=== What the task requires ===
Throughout the listing that follows, find each line with the word "faucet" and copy it.

=== Exercise data ===
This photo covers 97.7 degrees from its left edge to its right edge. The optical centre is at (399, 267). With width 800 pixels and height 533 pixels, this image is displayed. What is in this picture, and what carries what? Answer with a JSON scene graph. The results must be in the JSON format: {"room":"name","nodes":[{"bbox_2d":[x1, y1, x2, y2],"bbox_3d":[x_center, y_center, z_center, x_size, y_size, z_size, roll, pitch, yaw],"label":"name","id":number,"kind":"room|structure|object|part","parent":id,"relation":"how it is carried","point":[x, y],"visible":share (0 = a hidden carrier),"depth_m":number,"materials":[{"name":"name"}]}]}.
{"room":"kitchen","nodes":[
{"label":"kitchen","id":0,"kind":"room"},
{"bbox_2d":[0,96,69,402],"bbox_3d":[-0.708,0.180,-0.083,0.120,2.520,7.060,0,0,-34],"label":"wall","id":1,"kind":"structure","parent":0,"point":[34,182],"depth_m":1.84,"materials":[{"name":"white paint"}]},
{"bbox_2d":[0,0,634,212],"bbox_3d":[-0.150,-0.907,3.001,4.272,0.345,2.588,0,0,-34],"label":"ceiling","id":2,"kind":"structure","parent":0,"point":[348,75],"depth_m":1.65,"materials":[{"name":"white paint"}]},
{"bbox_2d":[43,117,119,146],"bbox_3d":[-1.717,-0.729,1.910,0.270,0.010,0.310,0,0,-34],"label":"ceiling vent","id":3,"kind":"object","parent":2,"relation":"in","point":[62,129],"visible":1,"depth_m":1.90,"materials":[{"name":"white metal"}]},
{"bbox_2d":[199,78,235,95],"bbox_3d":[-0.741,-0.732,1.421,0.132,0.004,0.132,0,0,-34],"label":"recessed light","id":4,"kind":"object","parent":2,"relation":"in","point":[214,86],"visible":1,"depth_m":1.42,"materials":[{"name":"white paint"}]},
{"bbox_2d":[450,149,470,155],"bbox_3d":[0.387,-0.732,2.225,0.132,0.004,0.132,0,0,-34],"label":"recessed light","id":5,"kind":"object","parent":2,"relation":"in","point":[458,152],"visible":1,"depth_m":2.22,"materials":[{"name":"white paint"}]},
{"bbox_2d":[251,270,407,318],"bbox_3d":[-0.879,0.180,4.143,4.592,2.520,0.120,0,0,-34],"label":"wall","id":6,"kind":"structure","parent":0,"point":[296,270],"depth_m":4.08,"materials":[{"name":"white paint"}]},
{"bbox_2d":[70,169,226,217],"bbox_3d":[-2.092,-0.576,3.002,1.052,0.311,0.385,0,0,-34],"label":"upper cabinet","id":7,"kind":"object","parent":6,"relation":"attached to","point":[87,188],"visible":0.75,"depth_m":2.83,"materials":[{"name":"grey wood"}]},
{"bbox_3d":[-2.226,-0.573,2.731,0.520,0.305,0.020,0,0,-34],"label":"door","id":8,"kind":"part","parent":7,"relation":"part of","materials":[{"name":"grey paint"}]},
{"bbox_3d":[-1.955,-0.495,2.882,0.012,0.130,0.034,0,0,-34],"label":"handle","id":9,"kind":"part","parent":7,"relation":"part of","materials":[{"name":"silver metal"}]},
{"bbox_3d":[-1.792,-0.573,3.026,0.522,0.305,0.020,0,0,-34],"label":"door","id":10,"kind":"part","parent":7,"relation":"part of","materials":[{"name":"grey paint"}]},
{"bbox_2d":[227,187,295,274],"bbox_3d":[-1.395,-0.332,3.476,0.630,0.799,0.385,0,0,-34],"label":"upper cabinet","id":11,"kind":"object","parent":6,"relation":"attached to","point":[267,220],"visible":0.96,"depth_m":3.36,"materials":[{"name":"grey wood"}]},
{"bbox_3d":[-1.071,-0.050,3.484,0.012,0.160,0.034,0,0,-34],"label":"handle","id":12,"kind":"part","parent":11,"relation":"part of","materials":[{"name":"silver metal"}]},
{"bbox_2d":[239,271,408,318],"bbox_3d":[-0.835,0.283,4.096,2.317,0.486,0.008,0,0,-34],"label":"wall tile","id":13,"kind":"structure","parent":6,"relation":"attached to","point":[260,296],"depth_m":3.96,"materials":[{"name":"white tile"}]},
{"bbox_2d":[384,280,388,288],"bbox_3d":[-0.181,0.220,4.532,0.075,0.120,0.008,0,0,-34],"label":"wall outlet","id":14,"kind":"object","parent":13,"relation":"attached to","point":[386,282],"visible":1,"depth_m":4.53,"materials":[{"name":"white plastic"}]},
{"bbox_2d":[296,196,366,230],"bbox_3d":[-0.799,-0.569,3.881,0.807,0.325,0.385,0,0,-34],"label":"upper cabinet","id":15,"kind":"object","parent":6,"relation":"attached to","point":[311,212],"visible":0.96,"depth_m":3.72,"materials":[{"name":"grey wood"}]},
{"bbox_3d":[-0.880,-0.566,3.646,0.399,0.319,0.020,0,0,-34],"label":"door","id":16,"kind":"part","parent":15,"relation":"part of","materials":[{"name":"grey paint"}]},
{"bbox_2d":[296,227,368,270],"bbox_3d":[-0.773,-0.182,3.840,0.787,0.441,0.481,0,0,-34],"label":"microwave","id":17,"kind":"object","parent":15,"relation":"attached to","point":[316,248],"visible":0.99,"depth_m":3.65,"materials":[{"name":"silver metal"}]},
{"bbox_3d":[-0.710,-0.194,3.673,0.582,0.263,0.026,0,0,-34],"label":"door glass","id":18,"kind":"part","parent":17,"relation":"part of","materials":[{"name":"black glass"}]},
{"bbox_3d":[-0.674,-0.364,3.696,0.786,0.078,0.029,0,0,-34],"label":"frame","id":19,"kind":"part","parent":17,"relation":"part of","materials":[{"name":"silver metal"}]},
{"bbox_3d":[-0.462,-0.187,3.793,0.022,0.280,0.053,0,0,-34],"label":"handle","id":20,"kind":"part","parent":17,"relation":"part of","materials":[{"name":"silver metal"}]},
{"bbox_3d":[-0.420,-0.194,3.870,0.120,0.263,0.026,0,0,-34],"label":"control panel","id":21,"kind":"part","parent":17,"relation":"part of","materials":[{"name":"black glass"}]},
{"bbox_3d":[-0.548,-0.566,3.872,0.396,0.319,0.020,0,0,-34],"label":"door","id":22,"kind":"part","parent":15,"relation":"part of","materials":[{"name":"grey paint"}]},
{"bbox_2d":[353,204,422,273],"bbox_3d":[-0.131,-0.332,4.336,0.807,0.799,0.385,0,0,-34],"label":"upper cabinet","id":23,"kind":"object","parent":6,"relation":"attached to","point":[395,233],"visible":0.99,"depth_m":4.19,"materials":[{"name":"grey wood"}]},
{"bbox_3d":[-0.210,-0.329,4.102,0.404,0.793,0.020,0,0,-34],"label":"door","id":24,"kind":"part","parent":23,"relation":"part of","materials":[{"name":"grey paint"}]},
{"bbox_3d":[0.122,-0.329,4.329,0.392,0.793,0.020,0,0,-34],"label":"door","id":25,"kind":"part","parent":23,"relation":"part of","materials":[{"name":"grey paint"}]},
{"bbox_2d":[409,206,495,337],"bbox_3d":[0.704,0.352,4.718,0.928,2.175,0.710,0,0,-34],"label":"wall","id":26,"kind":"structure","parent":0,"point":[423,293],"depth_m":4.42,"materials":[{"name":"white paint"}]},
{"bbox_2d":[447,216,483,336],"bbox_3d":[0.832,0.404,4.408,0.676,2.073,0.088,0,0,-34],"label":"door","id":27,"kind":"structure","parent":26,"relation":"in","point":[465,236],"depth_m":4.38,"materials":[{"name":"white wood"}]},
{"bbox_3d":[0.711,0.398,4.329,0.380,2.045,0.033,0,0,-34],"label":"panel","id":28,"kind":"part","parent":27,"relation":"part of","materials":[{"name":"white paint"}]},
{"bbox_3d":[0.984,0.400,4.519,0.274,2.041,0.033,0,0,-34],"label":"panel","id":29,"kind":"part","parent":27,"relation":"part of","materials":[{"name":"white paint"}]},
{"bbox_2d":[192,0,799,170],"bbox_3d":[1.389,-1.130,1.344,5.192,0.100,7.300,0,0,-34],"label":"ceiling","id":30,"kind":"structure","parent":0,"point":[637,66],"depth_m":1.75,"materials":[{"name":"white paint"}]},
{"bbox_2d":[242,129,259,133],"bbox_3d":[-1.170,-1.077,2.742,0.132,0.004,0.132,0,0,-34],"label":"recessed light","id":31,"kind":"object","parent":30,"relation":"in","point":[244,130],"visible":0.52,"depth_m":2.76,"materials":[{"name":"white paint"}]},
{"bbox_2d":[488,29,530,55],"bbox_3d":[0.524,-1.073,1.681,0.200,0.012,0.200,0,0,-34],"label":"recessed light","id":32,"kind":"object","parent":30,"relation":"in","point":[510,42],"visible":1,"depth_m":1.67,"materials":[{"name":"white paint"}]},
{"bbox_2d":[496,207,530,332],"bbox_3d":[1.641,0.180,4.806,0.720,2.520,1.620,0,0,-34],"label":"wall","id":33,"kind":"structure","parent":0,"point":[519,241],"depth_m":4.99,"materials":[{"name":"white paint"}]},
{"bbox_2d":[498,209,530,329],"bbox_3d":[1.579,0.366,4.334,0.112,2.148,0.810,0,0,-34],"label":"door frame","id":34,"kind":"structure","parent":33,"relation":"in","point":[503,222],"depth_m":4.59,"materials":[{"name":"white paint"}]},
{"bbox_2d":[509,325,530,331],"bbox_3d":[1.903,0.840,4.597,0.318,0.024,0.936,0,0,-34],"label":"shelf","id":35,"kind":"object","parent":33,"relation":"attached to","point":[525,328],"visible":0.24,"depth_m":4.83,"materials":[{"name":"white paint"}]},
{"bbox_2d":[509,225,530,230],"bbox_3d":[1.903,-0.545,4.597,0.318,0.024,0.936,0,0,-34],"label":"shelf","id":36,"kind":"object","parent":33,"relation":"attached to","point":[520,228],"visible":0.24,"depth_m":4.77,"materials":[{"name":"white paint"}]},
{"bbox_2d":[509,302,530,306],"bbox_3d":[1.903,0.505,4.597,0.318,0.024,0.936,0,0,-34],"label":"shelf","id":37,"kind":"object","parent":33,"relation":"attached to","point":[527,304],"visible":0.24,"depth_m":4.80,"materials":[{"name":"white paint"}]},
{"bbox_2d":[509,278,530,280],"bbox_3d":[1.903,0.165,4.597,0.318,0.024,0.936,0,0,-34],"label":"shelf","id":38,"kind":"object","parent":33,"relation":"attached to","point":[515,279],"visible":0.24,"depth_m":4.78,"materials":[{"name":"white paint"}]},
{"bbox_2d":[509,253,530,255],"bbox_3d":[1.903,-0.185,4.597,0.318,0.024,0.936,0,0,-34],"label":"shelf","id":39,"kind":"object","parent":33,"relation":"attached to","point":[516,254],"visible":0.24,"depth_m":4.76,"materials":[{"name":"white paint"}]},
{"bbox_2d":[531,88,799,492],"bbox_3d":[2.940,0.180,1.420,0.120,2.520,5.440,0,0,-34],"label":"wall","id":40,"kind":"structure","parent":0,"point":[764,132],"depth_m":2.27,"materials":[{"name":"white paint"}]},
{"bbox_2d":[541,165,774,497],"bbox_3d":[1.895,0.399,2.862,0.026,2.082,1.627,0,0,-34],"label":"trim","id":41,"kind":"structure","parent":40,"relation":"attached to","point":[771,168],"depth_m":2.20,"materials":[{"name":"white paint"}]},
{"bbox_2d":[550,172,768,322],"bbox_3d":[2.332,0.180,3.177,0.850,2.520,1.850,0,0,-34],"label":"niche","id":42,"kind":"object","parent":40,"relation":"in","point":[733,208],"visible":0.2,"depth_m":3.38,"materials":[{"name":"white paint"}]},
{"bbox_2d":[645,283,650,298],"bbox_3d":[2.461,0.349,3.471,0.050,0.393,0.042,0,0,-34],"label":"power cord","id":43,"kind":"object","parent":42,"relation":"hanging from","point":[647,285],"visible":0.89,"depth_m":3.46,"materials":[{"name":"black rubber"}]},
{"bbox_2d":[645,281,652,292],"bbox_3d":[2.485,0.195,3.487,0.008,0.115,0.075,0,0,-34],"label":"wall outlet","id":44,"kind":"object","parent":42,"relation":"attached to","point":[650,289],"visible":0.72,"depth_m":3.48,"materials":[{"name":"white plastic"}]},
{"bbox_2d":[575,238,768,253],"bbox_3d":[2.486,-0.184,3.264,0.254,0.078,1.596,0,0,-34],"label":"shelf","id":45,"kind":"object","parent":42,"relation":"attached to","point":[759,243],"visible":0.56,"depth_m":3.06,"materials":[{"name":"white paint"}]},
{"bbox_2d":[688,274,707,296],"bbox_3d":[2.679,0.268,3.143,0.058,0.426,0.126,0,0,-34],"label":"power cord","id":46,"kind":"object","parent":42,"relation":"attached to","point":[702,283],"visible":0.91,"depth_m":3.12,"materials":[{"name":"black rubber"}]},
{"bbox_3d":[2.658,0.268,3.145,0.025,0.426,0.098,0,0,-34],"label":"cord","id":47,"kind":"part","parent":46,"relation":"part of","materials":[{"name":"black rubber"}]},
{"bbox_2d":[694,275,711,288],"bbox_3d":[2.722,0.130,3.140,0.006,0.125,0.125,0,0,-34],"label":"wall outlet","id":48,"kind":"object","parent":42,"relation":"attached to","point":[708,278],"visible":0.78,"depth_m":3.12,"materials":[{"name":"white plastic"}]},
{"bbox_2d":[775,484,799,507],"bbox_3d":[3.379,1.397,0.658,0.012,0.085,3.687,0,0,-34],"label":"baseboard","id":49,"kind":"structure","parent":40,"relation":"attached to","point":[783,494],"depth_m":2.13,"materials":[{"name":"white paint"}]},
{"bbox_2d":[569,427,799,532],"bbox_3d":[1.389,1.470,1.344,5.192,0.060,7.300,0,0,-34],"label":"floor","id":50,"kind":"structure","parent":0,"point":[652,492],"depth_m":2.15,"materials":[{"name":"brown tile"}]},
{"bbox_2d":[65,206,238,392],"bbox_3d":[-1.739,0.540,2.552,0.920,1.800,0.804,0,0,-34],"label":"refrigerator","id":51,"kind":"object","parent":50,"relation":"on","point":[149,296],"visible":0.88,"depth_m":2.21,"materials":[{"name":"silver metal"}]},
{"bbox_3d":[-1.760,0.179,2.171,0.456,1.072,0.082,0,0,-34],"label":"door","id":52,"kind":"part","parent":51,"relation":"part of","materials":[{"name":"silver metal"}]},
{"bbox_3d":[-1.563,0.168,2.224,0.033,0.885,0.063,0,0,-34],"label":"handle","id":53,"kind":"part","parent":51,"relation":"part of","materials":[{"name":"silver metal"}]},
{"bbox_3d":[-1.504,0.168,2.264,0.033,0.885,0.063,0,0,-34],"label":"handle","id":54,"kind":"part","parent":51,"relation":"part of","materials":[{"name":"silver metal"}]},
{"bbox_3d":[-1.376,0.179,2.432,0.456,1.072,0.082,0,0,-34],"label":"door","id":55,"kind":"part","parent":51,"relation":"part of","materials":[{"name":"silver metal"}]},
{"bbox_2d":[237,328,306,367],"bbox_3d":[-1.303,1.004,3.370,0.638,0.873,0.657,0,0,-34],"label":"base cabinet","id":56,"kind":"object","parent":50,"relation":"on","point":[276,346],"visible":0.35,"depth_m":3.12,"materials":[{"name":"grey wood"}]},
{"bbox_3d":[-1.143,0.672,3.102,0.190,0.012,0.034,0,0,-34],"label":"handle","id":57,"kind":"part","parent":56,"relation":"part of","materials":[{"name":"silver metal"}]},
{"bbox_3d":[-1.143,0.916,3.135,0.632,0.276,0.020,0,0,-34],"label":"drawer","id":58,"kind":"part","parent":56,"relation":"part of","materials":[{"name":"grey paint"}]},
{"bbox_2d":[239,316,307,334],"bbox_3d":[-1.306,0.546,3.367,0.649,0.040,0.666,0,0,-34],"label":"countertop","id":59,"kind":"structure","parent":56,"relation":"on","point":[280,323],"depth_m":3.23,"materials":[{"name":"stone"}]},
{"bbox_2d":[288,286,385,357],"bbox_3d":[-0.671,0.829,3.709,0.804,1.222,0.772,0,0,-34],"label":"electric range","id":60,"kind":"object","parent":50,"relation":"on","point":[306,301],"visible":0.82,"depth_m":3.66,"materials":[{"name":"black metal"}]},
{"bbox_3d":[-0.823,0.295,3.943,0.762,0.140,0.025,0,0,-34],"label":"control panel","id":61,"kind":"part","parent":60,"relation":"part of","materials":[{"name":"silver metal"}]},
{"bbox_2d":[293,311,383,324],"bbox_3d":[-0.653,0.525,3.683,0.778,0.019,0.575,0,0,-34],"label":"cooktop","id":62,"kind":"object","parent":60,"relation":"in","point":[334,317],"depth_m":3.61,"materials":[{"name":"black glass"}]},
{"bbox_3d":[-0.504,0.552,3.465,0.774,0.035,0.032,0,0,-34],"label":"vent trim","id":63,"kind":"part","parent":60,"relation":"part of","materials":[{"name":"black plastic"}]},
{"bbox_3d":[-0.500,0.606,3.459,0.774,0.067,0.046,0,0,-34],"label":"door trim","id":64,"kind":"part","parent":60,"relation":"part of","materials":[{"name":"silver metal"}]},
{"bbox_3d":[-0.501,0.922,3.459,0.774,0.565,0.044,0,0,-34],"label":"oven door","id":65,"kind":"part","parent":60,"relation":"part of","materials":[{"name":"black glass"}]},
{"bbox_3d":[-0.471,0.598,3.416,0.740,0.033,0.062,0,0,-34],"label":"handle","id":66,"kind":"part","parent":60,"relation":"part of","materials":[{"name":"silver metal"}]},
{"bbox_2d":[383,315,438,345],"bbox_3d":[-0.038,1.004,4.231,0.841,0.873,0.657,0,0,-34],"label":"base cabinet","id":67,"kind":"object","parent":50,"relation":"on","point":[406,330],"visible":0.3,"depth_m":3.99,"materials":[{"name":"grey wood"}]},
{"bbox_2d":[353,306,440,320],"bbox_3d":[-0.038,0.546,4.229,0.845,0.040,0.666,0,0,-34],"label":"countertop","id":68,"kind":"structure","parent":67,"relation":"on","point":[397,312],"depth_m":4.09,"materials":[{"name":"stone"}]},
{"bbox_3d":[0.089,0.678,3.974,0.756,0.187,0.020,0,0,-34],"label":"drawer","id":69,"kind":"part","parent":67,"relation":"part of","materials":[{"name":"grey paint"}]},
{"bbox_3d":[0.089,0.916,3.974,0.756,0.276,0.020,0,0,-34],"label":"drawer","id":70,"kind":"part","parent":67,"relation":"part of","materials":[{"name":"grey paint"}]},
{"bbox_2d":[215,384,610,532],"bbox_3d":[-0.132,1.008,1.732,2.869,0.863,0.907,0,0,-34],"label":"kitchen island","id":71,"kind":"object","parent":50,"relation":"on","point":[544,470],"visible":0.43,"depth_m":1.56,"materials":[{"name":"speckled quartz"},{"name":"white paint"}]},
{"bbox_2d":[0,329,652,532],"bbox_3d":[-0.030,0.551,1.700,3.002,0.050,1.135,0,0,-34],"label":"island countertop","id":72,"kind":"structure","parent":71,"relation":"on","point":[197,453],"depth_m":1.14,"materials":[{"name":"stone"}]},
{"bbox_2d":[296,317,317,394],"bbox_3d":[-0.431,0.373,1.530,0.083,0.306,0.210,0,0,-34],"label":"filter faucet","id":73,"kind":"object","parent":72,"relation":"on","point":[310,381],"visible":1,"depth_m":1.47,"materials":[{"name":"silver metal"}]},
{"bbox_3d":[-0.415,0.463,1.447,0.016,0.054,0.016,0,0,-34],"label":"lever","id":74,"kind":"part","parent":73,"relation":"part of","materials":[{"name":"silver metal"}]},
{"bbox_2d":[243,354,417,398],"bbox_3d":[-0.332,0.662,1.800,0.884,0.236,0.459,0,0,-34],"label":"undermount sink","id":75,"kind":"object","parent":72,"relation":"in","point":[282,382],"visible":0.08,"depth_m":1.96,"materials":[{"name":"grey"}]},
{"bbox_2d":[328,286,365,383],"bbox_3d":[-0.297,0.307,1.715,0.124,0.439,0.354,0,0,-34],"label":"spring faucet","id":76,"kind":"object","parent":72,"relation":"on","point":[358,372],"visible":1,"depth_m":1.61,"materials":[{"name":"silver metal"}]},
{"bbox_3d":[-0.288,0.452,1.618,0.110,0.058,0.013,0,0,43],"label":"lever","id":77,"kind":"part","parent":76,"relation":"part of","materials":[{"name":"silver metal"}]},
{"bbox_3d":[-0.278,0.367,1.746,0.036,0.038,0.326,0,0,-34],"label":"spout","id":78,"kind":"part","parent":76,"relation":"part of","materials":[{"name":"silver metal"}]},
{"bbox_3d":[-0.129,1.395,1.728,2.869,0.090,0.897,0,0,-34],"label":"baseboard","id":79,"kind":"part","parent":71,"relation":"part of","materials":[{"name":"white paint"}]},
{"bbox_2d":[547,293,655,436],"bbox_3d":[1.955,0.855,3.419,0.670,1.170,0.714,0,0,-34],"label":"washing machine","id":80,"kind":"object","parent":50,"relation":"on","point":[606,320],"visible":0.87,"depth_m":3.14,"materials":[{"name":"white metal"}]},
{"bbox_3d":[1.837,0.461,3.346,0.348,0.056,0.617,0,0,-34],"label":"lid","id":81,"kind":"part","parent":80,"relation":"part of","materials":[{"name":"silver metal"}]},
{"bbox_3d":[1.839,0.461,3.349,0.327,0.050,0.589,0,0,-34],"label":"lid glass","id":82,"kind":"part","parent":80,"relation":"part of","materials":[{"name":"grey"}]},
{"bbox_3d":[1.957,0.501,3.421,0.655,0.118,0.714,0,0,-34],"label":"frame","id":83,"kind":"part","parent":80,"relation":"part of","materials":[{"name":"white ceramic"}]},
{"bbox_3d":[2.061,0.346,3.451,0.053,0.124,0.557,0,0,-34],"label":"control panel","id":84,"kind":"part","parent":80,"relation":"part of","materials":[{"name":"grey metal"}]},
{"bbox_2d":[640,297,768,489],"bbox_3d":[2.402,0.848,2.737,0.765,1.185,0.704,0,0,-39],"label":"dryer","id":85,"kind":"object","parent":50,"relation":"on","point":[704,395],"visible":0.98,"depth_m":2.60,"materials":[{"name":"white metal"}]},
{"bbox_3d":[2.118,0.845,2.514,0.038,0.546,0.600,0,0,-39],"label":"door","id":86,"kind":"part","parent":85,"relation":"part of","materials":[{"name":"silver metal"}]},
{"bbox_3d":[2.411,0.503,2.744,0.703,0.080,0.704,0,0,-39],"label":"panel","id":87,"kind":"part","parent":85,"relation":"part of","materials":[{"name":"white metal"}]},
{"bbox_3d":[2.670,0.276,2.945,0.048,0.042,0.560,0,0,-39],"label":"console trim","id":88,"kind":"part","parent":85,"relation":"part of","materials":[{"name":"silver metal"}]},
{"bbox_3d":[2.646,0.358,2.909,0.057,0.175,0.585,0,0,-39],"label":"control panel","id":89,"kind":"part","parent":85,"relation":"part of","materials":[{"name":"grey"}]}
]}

=== Output below ===
{"bbox_2d":[296,317,317,394],"bbox_3d":[-0.431,0.373,1.530,0.083,0.306,0.210,0,0,-34],"label":"filter faucet","id":73,"kind":"object","parent":72,"relation":"on","point":[310,381],"visible":1,"depth_m":1.47,"materials":[{"name":"silver metal"}]},
{"bbox_2d":[328,286,365,383],"bbox_3d":[-0.297,0.307,1.715,0.124,0.439,0.354,0,0,-34],"label":"spring faucet","id":76,"kind":"object","parent":72,"relation":"on","point":[358,372],"visible":1,"depth_m":1.61,"materials":[{"name":"silver metal"}]},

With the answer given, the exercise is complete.